There is no specific definition of data platform, and it is difficult to explain it by using ikea’s example. Let’s take a look at various data platforms:
In our traditional data applications, as data becomes more business-friendly, its timeliness diminishes. And our goal, obviously, is fast and good data. Since the needs of each department are different, why not let the business analyze the data itself? So we have the target state in the upper right. But there is a huge gap between this ideal state and our current use of data. What can fill it? The answer is data center.
We can divide it into narrow data center and broad data center. Narrow middle data, refers to a set of data applications and tools, including distributed ETL, data label management, asset management, data sandbox, self-help analysis platform, metadata management, data quality management, etc., the bottom has the existing number of warehouse, large data platform as the data source, such as to provide data for the enterprise asset management ability, and continuously mining data value, Continue to provide data intelligence services.
The data center in the broad sense, on the basis of the narrow sense, contains the top-level data strategy, data governance system, data management and operation, data culture cultivation and organizational structure support, and is a set of continuous management and operation system.
It can be said that the narrow sense of data center is designed to achieve the mission of data center. One is to make data processing, integration and processing faster, such as distributed ETL tools.

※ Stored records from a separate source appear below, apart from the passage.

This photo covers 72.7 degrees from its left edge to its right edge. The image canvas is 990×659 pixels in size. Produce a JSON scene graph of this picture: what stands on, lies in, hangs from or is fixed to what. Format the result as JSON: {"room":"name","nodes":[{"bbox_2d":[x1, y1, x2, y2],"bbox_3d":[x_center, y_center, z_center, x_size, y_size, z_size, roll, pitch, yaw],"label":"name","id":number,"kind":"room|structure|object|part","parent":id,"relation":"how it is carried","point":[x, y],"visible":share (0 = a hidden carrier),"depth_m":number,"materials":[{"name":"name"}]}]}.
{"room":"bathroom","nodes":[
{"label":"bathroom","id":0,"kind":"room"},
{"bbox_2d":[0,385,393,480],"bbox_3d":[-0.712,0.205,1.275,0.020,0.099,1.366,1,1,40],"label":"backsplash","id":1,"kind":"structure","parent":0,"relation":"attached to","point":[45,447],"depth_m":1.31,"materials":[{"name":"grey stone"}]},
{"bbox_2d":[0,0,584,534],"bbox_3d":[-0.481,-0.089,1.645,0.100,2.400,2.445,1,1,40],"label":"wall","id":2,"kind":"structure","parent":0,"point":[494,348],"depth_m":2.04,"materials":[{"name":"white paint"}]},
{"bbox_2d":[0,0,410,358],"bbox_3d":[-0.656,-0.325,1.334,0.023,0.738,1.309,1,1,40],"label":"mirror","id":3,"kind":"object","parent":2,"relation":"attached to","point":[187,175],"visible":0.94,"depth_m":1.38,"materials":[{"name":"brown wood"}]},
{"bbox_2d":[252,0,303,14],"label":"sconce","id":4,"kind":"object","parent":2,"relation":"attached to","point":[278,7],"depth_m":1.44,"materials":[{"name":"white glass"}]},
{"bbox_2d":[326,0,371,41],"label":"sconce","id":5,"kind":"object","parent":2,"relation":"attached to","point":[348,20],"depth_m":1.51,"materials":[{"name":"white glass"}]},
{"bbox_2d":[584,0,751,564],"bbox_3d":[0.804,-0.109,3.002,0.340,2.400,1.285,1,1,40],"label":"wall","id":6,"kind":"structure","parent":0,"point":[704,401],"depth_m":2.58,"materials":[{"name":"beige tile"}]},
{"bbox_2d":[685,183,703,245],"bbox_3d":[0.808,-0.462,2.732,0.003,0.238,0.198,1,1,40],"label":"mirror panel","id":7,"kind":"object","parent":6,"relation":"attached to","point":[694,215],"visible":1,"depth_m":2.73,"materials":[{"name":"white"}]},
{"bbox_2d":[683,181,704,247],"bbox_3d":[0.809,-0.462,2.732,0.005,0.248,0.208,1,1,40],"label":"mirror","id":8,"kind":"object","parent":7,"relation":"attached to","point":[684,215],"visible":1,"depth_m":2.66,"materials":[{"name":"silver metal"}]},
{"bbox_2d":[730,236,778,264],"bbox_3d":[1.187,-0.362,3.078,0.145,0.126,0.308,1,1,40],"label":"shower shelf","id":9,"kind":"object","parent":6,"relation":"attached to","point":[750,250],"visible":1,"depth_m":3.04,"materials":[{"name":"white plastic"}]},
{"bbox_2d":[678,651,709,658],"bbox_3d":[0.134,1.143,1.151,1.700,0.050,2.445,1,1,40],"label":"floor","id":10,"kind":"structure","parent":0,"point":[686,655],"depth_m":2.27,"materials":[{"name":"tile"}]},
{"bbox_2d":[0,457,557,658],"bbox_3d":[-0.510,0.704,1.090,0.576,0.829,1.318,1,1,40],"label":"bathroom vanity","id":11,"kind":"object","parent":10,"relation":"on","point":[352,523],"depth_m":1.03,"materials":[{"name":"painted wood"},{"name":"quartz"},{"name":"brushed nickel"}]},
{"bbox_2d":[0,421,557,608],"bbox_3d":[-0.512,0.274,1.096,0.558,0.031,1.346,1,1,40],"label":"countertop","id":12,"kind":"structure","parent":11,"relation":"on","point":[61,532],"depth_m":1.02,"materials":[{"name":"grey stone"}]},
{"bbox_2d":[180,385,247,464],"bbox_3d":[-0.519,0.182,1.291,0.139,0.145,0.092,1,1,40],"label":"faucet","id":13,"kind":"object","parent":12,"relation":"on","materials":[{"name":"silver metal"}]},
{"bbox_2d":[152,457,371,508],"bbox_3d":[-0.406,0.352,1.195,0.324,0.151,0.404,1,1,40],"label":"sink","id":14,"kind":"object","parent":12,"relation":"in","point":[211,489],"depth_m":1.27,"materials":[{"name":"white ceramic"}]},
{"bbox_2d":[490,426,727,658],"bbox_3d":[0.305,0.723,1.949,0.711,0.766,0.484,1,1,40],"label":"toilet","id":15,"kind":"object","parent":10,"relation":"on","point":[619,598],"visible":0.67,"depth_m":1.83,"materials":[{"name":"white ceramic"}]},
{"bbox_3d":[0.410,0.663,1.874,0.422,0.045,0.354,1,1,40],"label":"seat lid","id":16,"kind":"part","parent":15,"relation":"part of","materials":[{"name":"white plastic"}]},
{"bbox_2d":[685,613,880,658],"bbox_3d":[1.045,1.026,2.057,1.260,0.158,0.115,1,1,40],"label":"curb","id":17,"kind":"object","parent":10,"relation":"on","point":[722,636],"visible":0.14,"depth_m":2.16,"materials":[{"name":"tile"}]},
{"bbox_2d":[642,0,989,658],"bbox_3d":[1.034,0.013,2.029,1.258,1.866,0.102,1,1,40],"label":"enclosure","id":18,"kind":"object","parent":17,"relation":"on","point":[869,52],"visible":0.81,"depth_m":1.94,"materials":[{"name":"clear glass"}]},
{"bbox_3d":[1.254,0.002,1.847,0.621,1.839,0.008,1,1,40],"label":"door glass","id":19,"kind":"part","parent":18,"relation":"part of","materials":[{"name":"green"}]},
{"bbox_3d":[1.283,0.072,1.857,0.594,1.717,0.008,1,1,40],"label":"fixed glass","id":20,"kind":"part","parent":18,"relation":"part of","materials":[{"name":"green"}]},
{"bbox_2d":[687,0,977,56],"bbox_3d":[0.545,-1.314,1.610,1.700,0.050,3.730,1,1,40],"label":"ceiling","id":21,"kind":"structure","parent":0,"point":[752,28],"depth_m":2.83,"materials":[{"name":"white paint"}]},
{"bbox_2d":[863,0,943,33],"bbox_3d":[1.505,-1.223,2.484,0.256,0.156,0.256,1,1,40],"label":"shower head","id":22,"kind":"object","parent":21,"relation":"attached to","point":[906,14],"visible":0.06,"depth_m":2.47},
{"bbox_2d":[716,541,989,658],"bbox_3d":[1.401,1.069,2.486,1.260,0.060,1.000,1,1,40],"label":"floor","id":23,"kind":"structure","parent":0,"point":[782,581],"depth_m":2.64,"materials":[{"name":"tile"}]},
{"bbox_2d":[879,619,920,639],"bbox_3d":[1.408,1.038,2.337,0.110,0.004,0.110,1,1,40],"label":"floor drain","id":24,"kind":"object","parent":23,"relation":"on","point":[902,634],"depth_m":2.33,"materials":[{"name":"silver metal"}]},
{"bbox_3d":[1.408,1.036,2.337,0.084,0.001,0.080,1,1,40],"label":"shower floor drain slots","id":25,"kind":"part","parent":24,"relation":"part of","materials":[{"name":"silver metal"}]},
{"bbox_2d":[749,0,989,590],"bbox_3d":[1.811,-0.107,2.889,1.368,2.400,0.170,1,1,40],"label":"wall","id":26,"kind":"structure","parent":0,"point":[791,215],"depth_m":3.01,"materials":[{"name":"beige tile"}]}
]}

As traditional data is gradually replaced by big data platforms, the adaptation of ETL tools to big data platforms needs to keep pace with The Times, support distributed computing, elastic computing, and reduce the development volume
The other is to make data better generate business value, such as data label management, self-service analysis platform and so on. Data labels with everyone, but the real depth using the enterprise always felt: it’s really difficult to build very easy to use, if does not have a tag management system, whether the label repeated processing, the usage and accuracy of the labels are not control, such as business units on the recent marketing activities to create a new label, still have to go the development process, timeliness is not certain.

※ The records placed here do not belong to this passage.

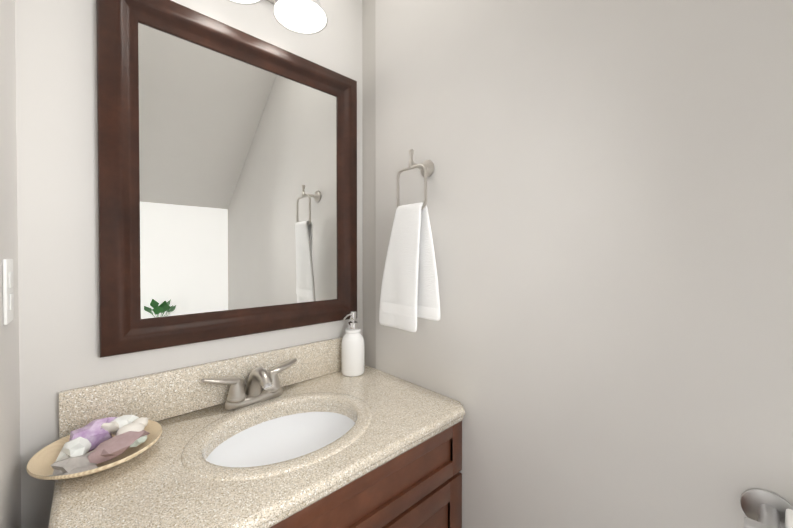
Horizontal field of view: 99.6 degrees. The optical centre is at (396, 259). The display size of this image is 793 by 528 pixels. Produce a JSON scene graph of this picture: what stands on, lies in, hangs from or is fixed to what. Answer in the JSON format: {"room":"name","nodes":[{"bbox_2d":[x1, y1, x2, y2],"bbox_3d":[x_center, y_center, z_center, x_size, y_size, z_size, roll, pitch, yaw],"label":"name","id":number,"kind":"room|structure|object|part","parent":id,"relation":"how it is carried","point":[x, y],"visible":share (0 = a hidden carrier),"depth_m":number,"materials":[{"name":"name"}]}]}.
{"room":"bathroom","nodes":[
{"label":"bathroom","id":0,"kind":"room"},
{"bbox_2d":[0,0,20,527],"bbox_3d":[-0.222,-0.023,-0.005,0.120,2.640,1.840,-1,1,-43],"label":"wall","id":1,"kind":"structure","parent":0,"point":[10,487],"depth_m":0.63,"materials":[{"name":"paint"}]},
{"bbox_2d":[2,259,13,324],"bbox_3d":[-0.698,0.056,0.604,0.007,0.114,0.070,-1,1,-43],"label":"light switch","id":2,"kind":"object","parent":1,"relation":"attached to","point":[8,300],"visible":1,"depth_m":0.59,"materials":[{"name":"white plastic"}]},
{"bbox_2d":[15,0,362,527],"bbox_3d":[-0.511,-0.035,1.063,1.147,2.640,0.120,-1,1,-43],"label":"wall","id":3,"kind":"structure","parent":0,"point":[57,165],"depth_m":0.76,"materials":[{"name":"paint"}]},
{"bbox_2d":[59,337,342,438],"bbox_3d":[-0.446,0.354,1.031,0.836,0.122,0.020,-1,1,-43],"label":"backsplash","id":4,"kind":"structure","parent":3,"relation":"attached to","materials":[{"name":"stone"}]},
{"bbox_2d":[96,0,356,357],"bbox_3d":[-0.425,-0.225,1.034,0.740,0.904,0.035,-1,1,-43],"label":"mirror","id":5,"kind":"object","parent":3,"relation":"attached to","point":[227,181],"visible":0.92,"depth_m":0.96,"materials":[{"name":"brown wood"}]},
{"bbox_2d":[227,0,327,34],"bbox_3d":[-0.372,-0.832,0.950,0.341,0.233,0.219,-1,1,-43],"label":"vanity light","id":6,"kind":"object","parent":3,"relation":"attached to","point":[307,17],"visible":1,"depth_m":1.03,"materials":[{"name":"white glass"}]},
{"bbox_3d":[-0.419,-0.777,0.865,0.156,0.124,0.156,-1,1,-43],"label":"lamp shade","id":7,"kind":"part","parent":6,"relation":"part of","materials":[{"name":"white glass"}]},
{"bbox_3d":[-0.283,-0.778,0.990,0.156,0.124,0.156,-1,1,-43],"label":"lamp shade","id":8,"kind":"part","parent":6,"relation":"part of","materials":[{"name":"white glass"}]},
{"bbox_3d":[-0.283,-0.785,0.990,0.060,0.085,0.060,-1,1,-43],"label":"bulb","id":9,"kind":"part","parent":6,"relation":"part of","materials":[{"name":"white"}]},
{"bbox_2d":[362,0,375,368],"bbox_3d":[-0.062,-0.038,1.337,0.116,2.640,0.086,-1,1,-43],"label":"wall","id":10,"kind":"structure","parent":0,"point":[369,156],"depth_m":1.29,"materials":[{"name":"paint"}]},
{"bbox_2d":[375,0,792,527],"bbox_3d":[0.561,-0.031,0.661,0.120,2.640,1.754,-1,1,-43],"label":"wall","id":11,"kind":"structure","parent":0,"point":[605,340],"depth_m":0.71,"materials":[{"name":"paint"}]},
{"bbox_2d":[379,149,439,331],"bbox_3d":[0.053,-0.059,1.049,0.096,0.550,0.234,-1,1,-43],"label":"towel ring","id":12,"kind":"object","parent":11,"relation":"attached to","point":[409,295],"visible":1,"depth_m":1.00,"materials":[{"name":"white fabric"}]},
{"bbox_2d":[740,489,792,527],"bbox_3d":[0.593,0.467,0.453,0.123,0.212,0.182,-1,1,-43],"label":"toilet paper holder","id":13,"kind":"object","parent":11,"relation":"attached to","point":[761,508],"visible":1,"depth_m":0.53,"materials":[{"name":"silver metal"}]},
{"bbox_3d":[0.114,1.342,0.403,1.147,0.100,1.960,-1,1,-43],"label":"floor","id":14,"kind":"structure","parent":0,"visible":0},
{"bbox_2d":[48,337,464,527],"bbox_3d":[-0.274,0.791,0.857,0.847,0.992,0.516,-1,1,-43],"label":"bathroom vanity","id":15,"kind":"object","parent":14,"relation":"on","point":[309,435],"visible":1,"depth_m":0.82,"materials":[{"name":"stone"}]},
{"bbox_2d":[26,415,161,479],"bbox_3d":[-0.618,0.382,0.701,0.210,0.072,0.210,-1,1,-43],"label":"bowl","id":16,"kind":"object","parent":15,"relation":"on","point":[96,445],"visible":1,"depth_m":0.68,"materials":[{"name":"beige wood"}]},
{"bbox_2d":[202,358,296,409],"bbox_3d":[-0.393,0.362,0.962,0.274,0.108,0.145,-1,1,-43],"label":"faucet","id":17,"kind":"object","parent":15,"relation":"on","point":[235,383],"depth_m":0.97,"materials":[{"name":"silver metal"}]},
{"bbox_2d":[206,412,354,466],"bbox_3d":[-0.272,0.538,0.840,0.404,0.161,0.309,-1,1,-43],"label":"sink basin","id":18,"kind":"object","parent":15,"relation":"in","point":[281,436],"depth_m":0.96,"materials":[{"name":"white ceramic"}]},
{"bbox_2d":[341,311,364,376],"bbox_3d":[-0.161,0.299,1.211,0.094,0.226,0.084,-1,1,-43],"label":"soap dispenser","id":19,"kind":"object","parent":15,"relation":"on","point":[352,353],"visible":1,"depth_m":1.18,"materials":[{"name":"white ceramic"}]}
]}

Data label management system is established to solve the problem of using data label. Self-service analysis platform is convenient for business personnel to conduct data analysis, processing and exploration by themselves. Combined with data sandbox, it directly provides business personnel with privacy-free production data for analysis, so that data can generate value faster and support key decisions.
The broad data center is the mechanism to assist the narrow data center to achieve its mission. Although it looks very “virtual”, it is the necessary guarantee for the successful landing of the data center.
Does all this have to be done?
This question depends on the specific situation of the enterprise. In general, a general principle is to meet the business development of the first priority, do not build infrastructure for the sake of building infrastructure, must be able to solve the business needs as the ultimate goal.
“Man-month Myth” has long declared that there is no silver bullet, naturally, data warehouse, data mart, data lake, data center are not silver bullet, do not think that they will be done automatically, digital transformation will be completed automatically.
In short, using a range of snazzy new technologies is not necessarily a digital leader, nor is it a backwater workshop of the classical Internet era. The key is to recognize their own digital status quo, to formulate digital goals, to formulate digital path, to optimize the scene, to achieve value.
New technologies and all kinds of data infrastructure are only a set of feasible action plans on this road. It is to reorganize all kinds of digitalization attempts of the past banks with systematic and structured methodology and endow them with the latest technical framework for implementation.